Records for the task:
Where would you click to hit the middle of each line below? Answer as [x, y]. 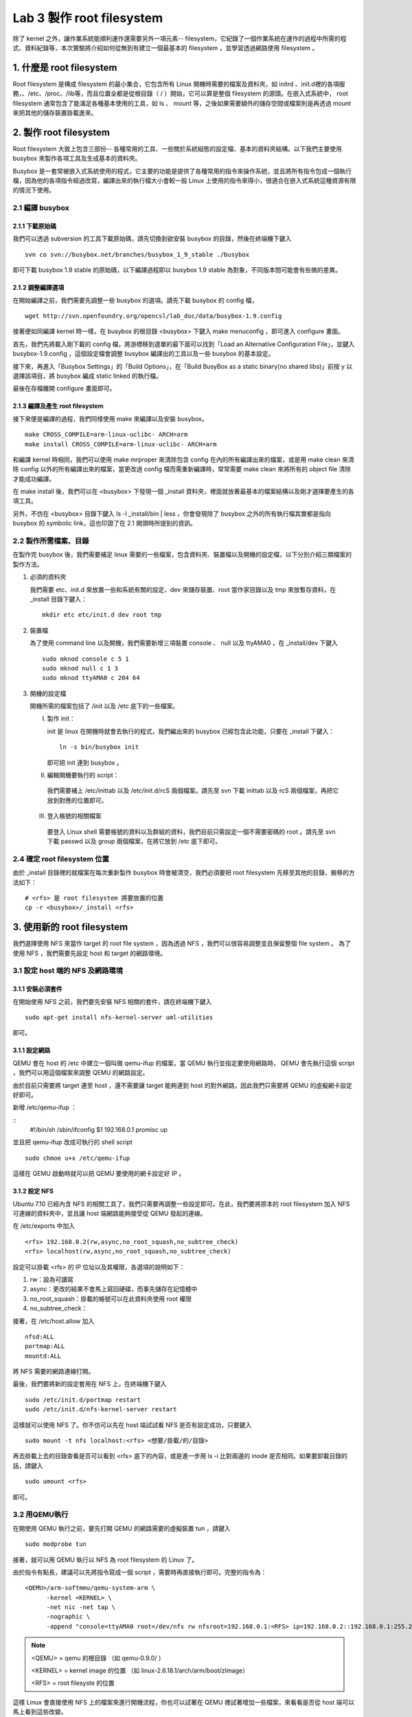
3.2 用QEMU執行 [41, 1514]
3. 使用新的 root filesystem [70, 927]
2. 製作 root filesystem [61, 132]
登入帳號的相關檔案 [74, 816]
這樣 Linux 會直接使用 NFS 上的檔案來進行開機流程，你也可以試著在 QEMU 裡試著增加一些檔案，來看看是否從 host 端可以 [184, 1702]
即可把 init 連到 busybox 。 [85, 762]
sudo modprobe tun [56, 1544]
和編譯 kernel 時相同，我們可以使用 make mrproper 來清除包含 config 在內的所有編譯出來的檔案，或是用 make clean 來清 [183, 459]
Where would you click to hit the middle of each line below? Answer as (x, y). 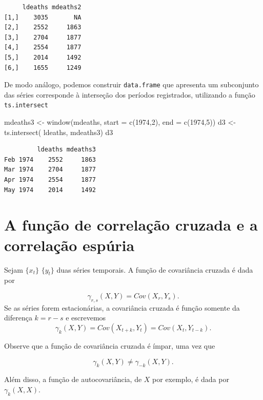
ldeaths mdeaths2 (52, 7)
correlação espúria (69, 245)
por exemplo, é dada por (191, 379)
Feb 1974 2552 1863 (50, 159)
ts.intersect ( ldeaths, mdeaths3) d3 (59, 132)
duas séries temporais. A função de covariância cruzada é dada (155, 269)
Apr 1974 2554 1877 (50, 180)
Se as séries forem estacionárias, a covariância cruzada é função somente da (122, 307)
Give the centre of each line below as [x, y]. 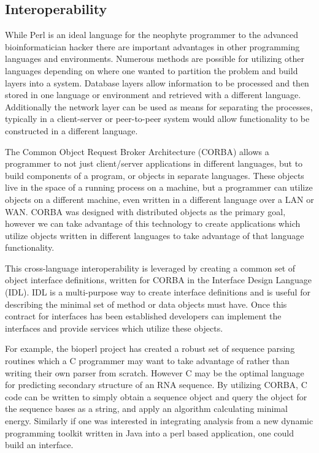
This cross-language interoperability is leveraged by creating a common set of [150, 268]
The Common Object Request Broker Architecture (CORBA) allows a [137, 151]
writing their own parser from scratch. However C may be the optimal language [155, 372]
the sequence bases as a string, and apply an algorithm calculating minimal [146, 409]
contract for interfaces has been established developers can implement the [143, 316]
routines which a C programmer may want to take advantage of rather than [147, 361]
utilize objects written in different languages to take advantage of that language [155, 235]
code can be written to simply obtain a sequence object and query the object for [156, 396]
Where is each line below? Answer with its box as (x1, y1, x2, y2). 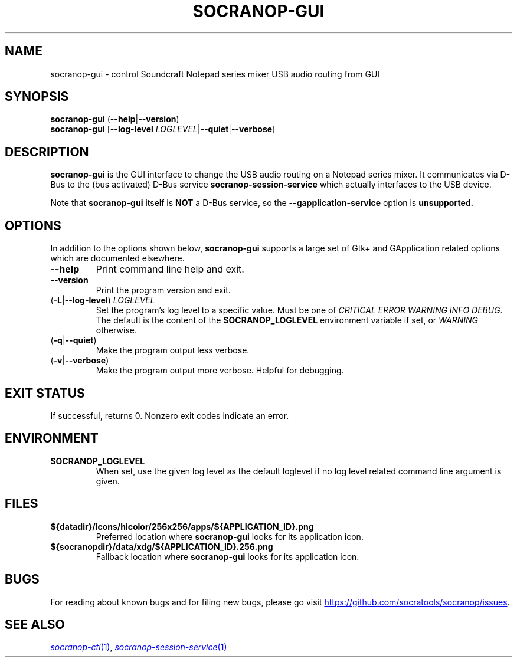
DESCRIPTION (5, 144, 89, 159)
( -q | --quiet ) (50, 335, 97, 346)
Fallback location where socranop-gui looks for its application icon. (96, 551, 359, 562)
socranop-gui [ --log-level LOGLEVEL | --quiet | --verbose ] (50, 124, 276, 135)
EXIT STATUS (5, 385, 85, 401)
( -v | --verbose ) (50, 355, 109, 366)
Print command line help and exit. (96, 263, 244, 276)
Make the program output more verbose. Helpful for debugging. (96, 365, 344, 376)
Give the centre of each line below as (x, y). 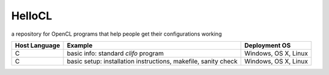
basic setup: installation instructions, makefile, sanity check (152, 61)
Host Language (37, 45)
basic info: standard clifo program (115, 53)
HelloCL (32, 16)
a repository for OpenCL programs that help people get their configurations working (117, 34)
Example (80, 45)
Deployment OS (267, 45)
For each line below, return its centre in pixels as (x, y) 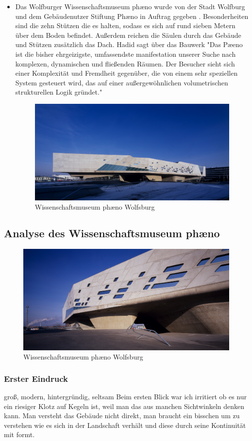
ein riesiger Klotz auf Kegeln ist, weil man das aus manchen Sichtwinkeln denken (124, 406)
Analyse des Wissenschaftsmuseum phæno (112, 233)
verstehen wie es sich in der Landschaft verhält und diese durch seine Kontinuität (125, 425)
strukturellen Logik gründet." (59, 92)
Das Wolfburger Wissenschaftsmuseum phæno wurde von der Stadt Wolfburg (130, 6)
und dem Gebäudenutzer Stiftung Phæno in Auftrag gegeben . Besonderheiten (132, 16)
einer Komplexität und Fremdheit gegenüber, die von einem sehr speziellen (126, 73)
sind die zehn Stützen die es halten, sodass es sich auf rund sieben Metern (125, 25)
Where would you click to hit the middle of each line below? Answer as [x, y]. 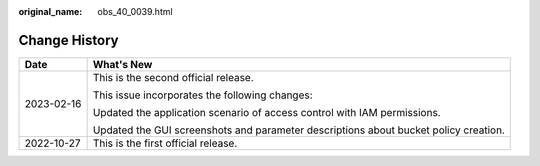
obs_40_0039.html [135, 11]
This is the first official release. [165, 143]
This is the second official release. [173, 77]
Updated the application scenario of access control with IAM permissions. [266, 112]
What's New [122, 64]
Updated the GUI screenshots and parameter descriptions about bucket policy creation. [298, 130]
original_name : [50, 11]
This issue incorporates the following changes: [203, 95]
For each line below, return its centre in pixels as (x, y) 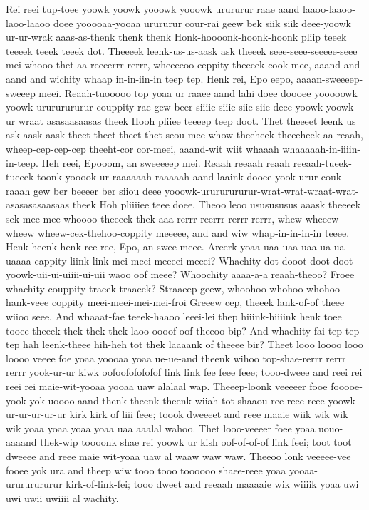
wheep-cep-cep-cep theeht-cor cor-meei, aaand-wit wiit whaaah (142, 148)
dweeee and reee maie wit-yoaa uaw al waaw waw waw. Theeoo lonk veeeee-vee (178, 456)
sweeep (21, 92)
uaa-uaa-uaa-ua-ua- (306, 246)
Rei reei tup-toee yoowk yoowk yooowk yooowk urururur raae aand (153, 9)
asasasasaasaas (38, 204)
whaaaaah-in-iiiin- (322, 148)
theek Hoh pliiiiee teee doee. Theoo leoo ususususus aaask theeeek (217, 204)
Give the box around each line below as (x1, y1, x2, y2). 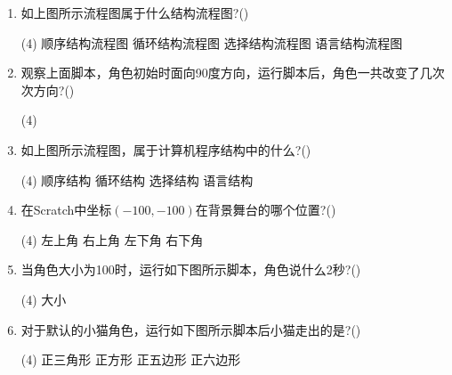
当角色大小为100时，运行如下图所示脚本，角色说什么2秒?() (20, 260, 361, 279)
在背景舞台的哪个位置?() (195, 200, 336, 219)
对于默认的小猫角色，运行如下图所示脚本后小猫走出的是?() (20, 320, 361, 338)
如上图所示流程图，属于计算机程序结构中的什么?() (20, 140, 311, 159)
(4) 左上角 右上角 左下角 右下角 (20, 230, 204, 249)
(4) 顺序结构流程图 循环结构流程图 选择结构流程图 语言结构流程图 (20, 33, 403, 52)
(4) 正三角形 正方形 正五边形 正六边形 (20, 350, 241, 369)
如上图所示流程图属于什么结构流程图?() (20, 4, 249, 21)
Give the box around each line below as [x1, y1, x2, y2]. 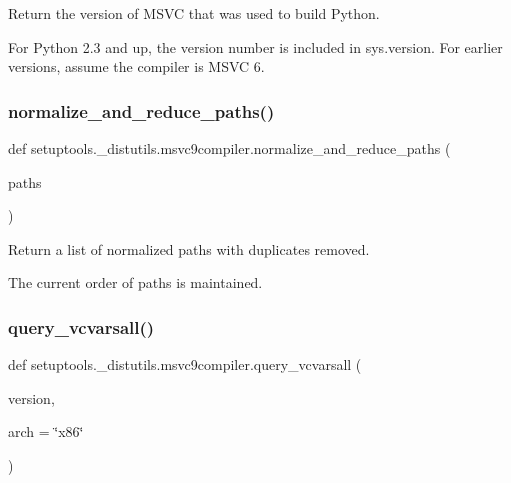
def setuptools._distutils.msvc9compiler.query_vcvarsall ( [8, 354, 362, 375]
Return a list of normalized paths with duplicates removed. [8, 238, 370, 259]
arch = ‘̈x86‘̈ [8, 421, 84, 442]
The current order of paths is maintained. [8, 272, 263, 293]
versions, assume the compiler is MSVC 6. [8, 56, 265, 77]
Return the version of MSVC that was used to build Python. [8, 3, 380, 23]
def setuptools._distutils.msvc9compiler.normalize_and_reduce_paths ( [8, 138, 451, 158]
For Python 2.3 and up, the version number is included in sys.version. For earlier [8, 36, 503, 57]
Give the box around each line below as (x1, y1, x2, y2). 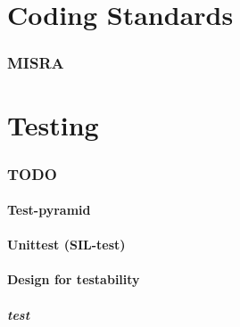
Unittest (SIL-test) (7, 235, 126, 254)
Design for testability (7, 270, 140, 289)
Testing (7, 107, 99, 143)
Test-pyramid (7, 200, 91, 219)
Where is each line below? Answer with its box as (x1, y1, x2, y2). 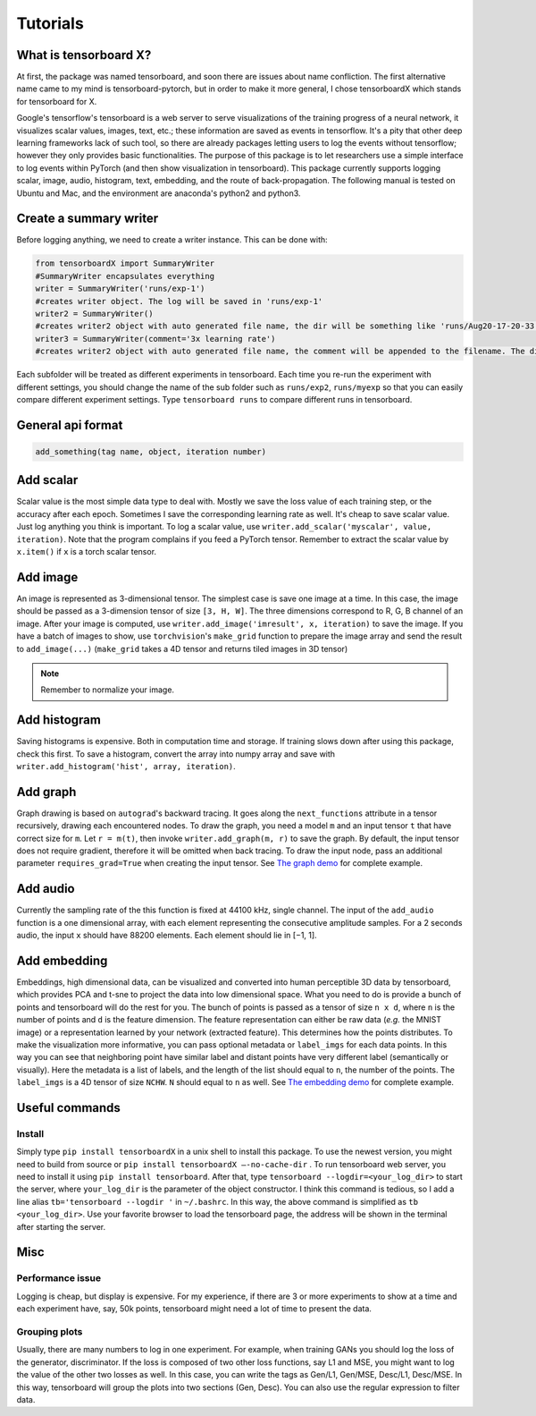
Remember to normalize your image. (40, 684, 174, 695)
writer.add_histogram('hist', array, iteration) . (16, 760, 236, 771)
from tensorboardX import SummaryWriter (35, 259, 214, 268)
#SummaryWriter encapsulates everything (35, 271, 214, 281)
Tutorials (16, 13, 84, 33)
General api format (16, 417, 123, 433)
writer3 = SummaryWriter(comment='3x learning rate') (35, 334, 276, 343)
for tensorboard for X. (16, 96, 97, 106)
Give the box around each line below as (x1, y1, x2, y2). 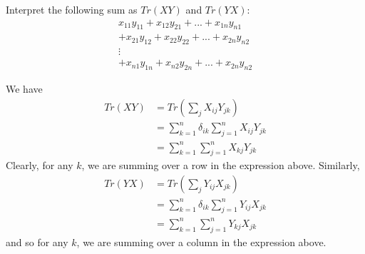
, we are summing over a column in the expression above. (76, 234, 327, 249)
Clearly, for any (6, 158, 73, 173)
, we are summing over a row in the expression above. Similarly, (81, 158, 360, 173)
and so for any (6, 234, 68, 249)
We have (6, 81, 43, 96)
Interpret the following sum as (6, 2, 138, 16)
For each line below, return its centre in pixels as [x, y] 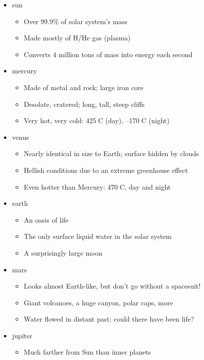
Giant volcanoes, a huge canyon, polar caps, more [98, 302]
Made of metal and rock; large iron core [84, 87]
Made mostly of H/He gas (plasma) [77, 38]
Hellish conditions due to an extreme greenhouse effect [106, 170]
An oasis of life [46, 219]
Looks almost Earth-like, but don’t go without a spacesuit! [112, 286]
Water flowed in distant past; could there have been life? [109, 319]
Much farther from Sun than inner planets [87, 352]
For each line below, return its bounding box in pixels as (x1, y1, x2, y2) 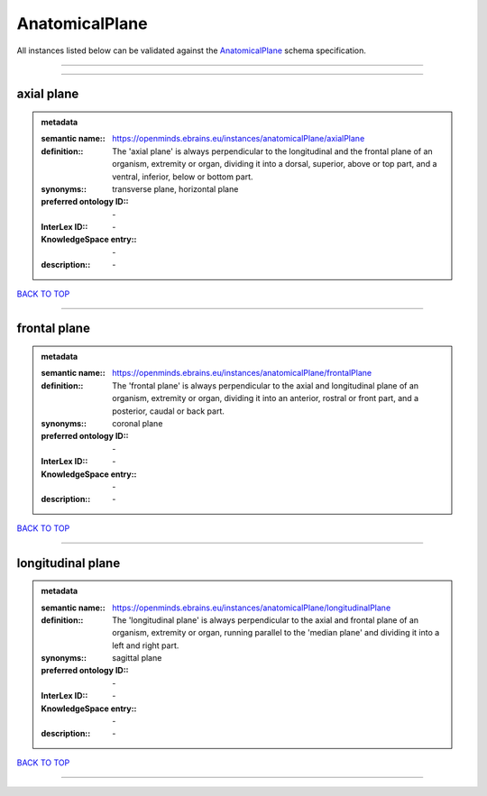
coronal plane (112, 418, 163, 428)
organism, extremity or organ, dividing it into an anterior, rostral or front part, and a (112, 393, 419, 404)
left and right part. (112, 640, 179, 651)
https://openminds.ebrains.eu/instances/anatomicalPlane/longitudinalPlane (112, 602, 391, 613)
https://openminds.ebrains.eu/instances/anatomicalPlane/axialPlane (112, 133, 365, 144)
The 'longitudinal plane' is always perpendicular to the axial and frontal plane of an (112, 614, 419, 626)
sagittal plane (112, 653, 162, 663)
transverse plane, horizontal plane (112, 183, 239, 194)
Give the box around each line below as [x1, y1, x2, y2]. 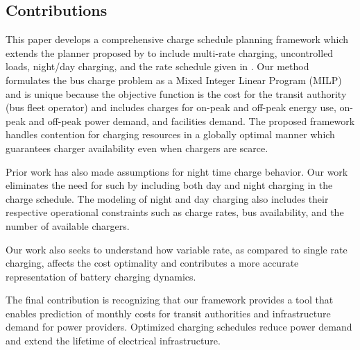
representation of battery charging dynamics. [6, 269, 196, 283]
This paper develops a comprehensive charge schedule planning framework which [6, 32, 348, 47]
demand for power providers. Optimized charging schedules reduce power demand [6, 319, 352, 334]
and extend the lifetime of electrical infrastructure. [6, 333, 221, 348]
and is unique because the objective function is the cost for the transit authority [6, 86, 347, 101]
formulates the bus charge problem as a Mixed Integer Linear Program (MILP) [6, 72, 342, 87]
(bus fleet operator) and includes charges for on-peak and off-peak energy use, [6, 100, 336, 115]
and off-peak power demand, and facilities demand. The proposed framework [28, 113, 355, 128]
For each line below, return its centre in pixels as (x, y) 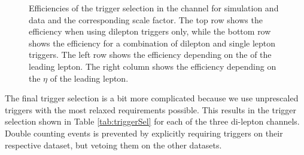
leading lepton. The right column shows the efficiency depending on (153, 66)
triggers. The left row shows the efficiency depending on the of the (150, 55)
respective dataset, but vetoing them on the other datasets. (113, 145)
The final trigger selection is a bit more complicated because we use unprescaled (152, 98)
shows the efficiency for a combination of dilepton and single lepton (152, 43)
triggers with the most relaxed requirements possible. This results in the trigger (151, 109)
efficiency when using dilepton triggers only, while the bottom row (150, 31)
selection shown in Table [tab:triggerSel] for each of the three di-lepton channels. (152, 121)
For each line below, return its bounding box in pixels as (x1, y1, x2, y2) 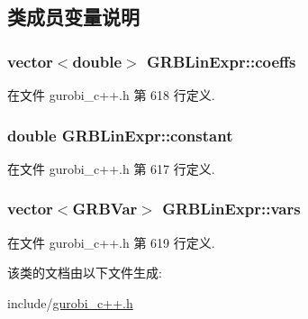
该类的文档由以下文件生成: (7, 263, 162, 282)
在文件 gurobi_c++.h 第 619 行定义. (7, 232, 215, 251)
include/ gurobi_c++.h (7, 293, 133, 312)
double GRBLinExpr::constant (7, 123, 233, 146)
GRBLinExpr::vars (162, 197, 301, 220)
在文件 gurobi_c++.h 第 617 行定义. (7, 159, 215, 178)
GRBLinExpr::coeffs (146, 50, 296, 72)
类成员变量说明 (7, 3, 140, 31)
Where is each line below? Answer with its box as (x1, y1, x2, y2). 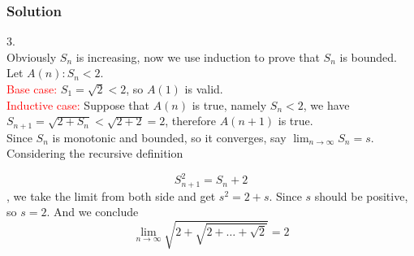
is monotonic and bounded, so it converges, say (52, 128, 287, 145)
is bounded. (339, 48, 397, 65)
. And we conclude (46, 203, 139, 220)
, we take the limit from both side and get (6, 187, 216, 204)
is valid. (184, 80, 223, 97)
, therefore (165, 112, 216, 129)
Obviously (6, 48, 57, 65)
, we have (303, 96, 350, 113)
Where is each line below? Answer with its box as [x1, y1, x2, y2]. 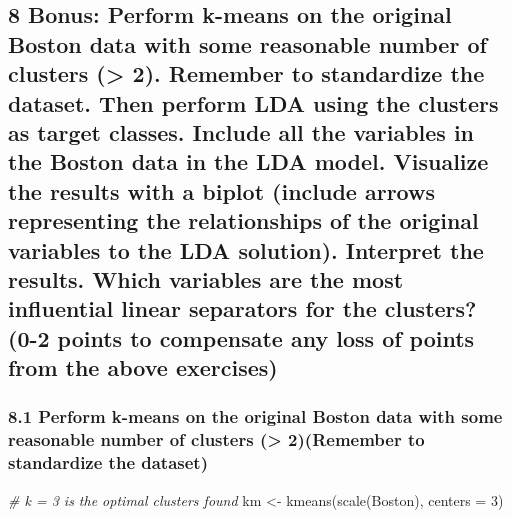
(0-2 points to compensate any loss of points [8, 322, 475, 353]
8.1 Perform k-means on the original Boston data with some [8, 404, 503, 429]
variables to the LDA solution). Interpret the [8, 234, 484, 265]
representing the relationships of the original [8, 205, 479, 236]
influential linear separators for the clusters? [8, 293, 477, 324]
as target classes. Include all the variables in [8, 116, 475, 147]
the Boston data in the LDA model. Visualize [8, 146, 489, 177]
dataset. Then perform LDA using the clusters [8, 87, 499, 118]
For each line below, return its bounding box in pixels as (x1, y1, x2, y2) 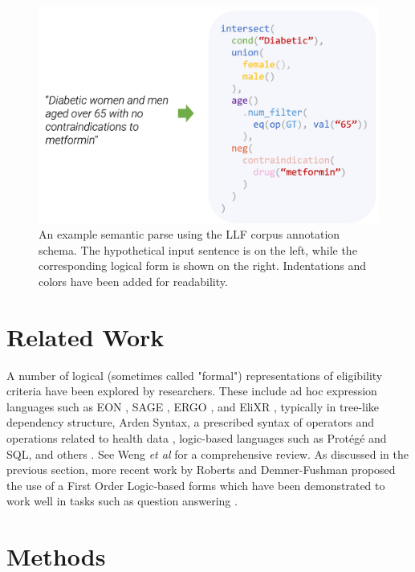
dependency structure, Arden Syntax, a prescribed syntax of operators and (6, 414, 374, 431)
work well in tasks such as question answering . (6, 492, 238, 509)
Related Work (6, 320, 165, 353)
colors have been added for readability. (39, 272, 228, 289)
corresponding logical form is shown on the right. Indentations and (39, 257, 367, 274)
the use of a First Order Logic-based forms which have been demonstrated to (6, 476, 385, 493)
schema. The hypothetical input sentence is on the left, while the (39, 241, 357, 258)
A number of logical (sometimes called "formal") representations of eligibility (6, 366, 383, 383)

Task objective: Whenever the word "above" shows up in a line of the entries, copy that line.

Reply to the task:
, we are summing over a column in the expression above. (76, 234, 327, 249)
, we are summing over a row in the expression above. Similarly, (81, 158, 360, 173)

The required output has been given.